- Born: Jaime Ostos Carmona 8 April 1931 Écija, Spain
- Died: 8 January 2022 (aged 90) Bogotá, Colombia
- Occupation: Bullfighter

= Jaime Ostos =

Spanish bullfighter (1931–2022)

Jaime Ostos Carmona (8 April 1931 – 8 January 2022) was a Spanish bullfighter.

==Biography==
Ostos made his debut in Écija on 1 June 1952 alongside Bartolomé Jiménez Torres. His debut with picadors took place in Osuna on 5 April 1953 again with Torres. His bullfighting debut came on 13 October 1956 in the Plaza de Toros de Zaragoza alongside his godfather, Miguel Báez Espuny. He was awarded the Trophea Manolete in 1959.

On 29 June 1960, Ostos appeared at a corrida at the Maestranza in Seville alongside Curro Romero and José Martínez Limeño. He stood as godfather for the latter's alternativa, while the former bore witness. Bulls were laid on by the Galache ranch, including the alternativa bull, Granujillo.

He was gored by a bull while participating in a fight in Tarazona on 17 July 1963 and presumed dead. However, thanks to a blood transfusion of ten liters, he was saved.
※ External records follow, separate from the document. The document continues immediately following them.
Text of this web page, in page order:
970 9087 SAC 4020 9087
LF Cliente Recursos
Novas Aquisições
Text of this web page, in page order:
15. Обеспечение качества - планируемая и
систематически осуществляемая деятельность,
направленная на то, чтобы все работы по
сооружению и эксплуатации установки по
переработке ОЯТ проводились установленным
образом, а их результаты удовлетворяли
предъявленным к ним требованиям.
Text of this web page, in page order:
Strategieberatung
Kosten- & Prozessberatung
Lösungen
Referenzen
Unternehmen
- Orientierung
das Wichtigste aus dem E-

In 1974 he announced his full-time retirement, and participated in his last event in 2003.

In 1967, he was honored with an induction into the Cross with Distinctive of the Civil Order of Beneficence.
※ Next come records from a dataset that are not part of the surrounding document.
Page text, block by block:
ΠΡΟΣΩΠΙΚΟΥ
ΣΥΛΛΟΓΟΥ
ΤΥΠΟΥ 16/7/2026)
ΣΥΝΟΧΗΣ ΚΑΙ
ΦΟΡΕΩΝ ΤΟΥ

In March 2020, he was admitted to the Hospital de la Zarzuela in Madrid for being infected with COVID-19 during the beginning of the pandemic in Spain, and was discharged two months later. Ostos died of a heart attack in Bogotá on 8 January 2022, at the age of 90. He was visiting the country with his wife and a group of friends.